╔══
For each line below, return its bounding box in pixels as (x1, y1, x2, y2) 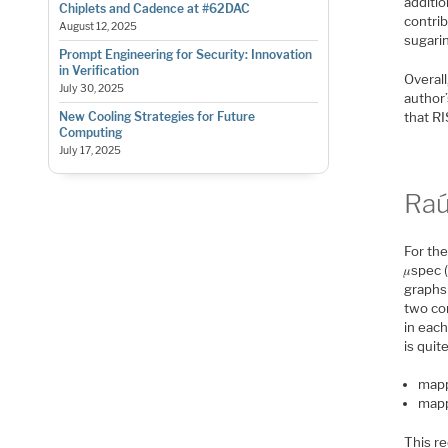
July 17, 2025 (58, 144, 121, 158)
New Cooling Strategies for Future (58, 109, 255, 125)
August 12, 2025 (58, 20, 137, 34)
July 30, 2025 (58, 82, 124, 96)
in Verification (58, 63, 139, 79)
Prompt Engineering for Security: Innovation (58, 47, 312, 63)
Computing (58, 125, 122, 141)
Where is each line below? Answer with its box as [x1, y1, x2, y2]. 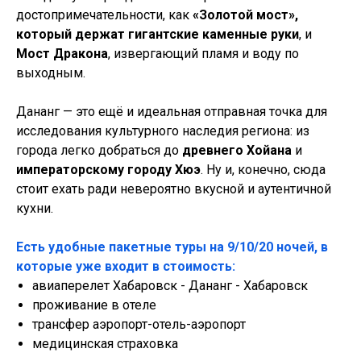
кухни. [16, 201, 53, 216]
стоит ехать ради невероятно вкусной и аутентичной [16, 181, 331, 197]
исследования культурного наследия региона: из [16, 123, 309, 139]
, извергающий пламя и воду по [108, 46, 299, 61]
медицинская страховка [32, 336, 178, 351]
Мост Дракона [16, 46, 108, 61]
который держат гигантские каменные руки [16, 27, 299, 42]
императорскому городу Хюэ [16, 162, 201, 177]
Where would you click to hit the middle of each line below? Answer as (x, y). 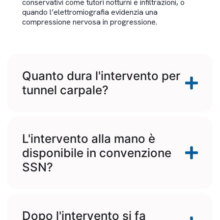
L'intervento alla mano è (89, 138)
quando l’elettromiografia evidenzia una (90, 12)
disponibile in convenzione (97, 153)
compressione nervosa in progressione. (90, 22)
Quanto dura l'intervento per (101, 76)
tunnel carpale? (65, 90)
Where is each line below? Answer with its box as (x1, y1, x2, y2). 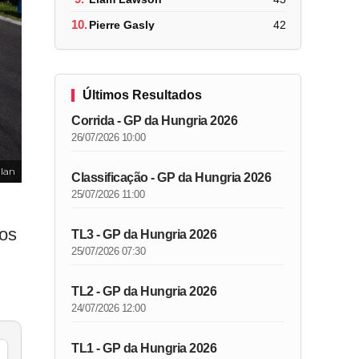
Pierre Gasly (89, 18, 155, 31)
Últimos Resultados (83, 88, 203, 102)
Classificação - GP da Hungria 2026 (71, 171, 272, 184)
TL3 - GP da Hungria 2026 (71, 228, 217, 241)
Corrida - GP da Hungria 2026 (71, 114, 238, 127)
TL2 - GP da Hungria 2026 (71, 284, 217, 298)
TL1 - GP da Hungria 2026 (71, 341, 217, 355)
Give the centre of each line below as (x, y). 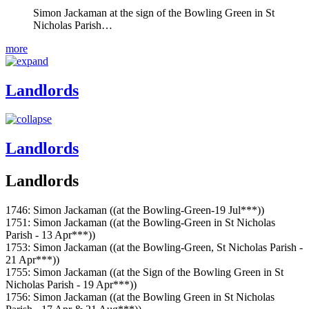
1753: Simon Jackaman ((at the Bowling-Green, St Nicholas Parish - (154, 248)
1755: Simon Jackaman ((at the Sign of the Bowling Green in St (144, 272)
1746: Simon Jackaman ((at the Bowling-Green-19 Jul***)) (135, 210)
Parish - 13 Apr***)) (50, 235)
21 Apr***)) (32, 260)
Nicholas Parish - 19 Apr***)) (71, 285)
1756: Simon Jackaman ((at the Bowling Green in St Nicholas (140, 297)
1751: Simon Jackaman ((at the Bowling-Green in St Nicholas (140, 223)
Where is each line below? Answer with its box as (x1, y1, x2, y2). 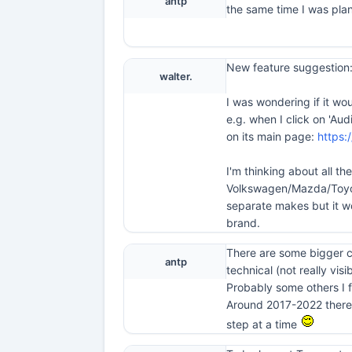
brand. (226, 216, 260, 229)
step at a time (226, 317, 300, 331)
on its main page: (226, 130, 317, 143)
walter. (159, 70, 192, 82)
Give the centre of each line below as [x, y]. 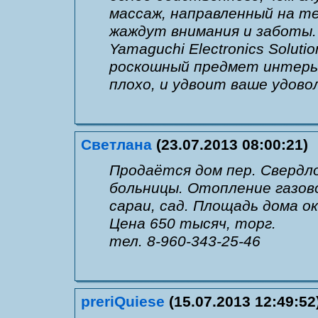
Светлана [116, 144]
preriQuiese [123, 301]
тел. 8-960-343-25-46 [185, 241]
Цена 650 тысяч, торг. [193, 223]
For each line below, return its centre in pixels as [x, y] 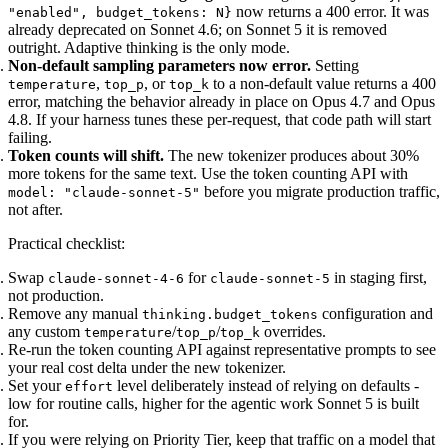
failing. [30, 137]
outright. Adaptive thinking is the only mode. [149, 47]
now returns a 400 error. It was [330, 11]
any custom [46, 331]
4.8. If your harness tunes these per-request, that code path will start [219, 119]
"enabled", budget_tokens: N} [120, 12]
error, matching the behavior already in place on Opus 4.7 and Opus [221, 101]
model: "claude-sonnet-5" [104, 192]
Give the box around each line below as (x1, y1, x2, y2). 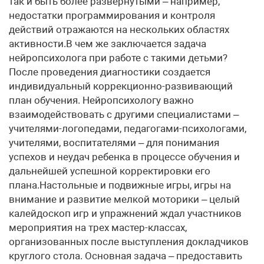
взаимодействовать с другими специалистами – (9, 108, 239, 120)
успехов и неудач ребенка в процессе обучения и (9, 151, 240, 163)
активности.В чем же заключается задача (9, 38, 206, 49)
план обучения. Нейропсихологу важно (9, 94, 194, 106)
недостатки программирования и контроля (9, 9, 215, 21)
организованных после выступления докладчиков (9, 236, 249, 247)
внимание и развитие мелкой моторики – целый (9, 193, 240, 205)
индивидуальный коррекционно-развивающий (9, 80, 233, 92)
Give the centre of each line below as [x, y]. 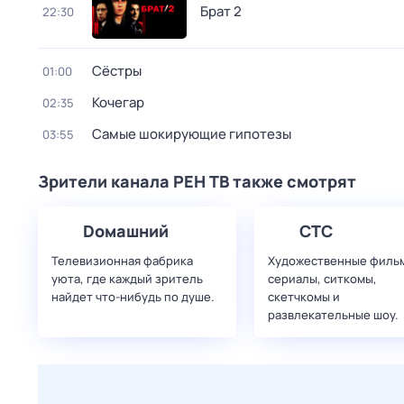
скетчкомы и [304, 297]
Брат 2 [221, 11]
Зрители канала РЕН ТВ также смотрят [197, 181]
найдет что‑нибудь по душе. [133, 297]
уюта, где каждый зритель [127, 279]
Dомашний [126, 231]
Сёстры [117, 71]
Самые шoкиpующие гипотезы [192, 134]
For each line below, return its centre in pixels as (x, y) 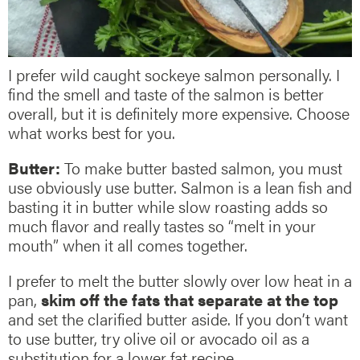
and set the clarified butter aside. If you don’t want (178, 318)
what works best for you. (92, 132)
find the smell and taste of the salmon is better (166, 93)
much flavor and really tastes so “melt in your (162, 225)
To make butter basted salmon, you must (203, 167)
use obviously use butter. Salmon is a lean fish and (180, 186)
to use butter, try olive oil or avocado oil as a (159, 337)
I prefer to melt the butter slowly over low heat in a (180, 280)
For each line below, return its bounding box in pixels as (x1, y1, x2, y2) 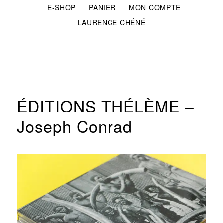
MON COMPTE (129, 2, 181, 12)
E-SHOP (47, 2, 76, 12)
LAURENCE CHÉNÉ (77, 17, 146, 27)
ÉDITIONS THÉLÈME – (16, 94, 194, 117)
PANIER (89, 2, 116, 12)
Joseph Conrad (16, 114, 132, 137)
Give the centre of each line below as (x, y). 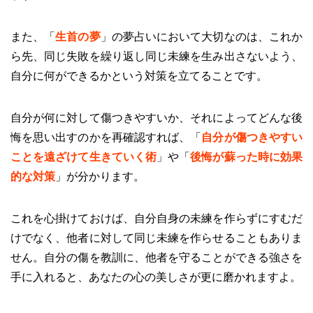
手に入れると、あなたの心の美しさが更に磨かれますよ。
╚══
> [WHAT TO DO]: Set down again, exactly, every line above from the one with "Corrida - GP" down to the one with "1746: Simon Jackaman", both ends included. No pictures, and nothing else.

> [EXERCISE ANSWER]:
Corrida - GP da Hungria 2026 (71, 114, 238, 127)
TL2 - GP da Hungria 2026 (71, 284, 217, 298)
TL1 - GP da Hungria 2026 (71, 341, 217, 355)
Give the centre of each line below as (x, y). 
1753: Simon Jackaman ((at the Bowling-Green, St Nicholas Parish - (154, 248)
1755: Simon Jackaman ((at the Sign of the Bowling Green in St (144, 272)
1746: Simon Jackaman ((at the Bowling-Green-19 Jul***)) (135, 210)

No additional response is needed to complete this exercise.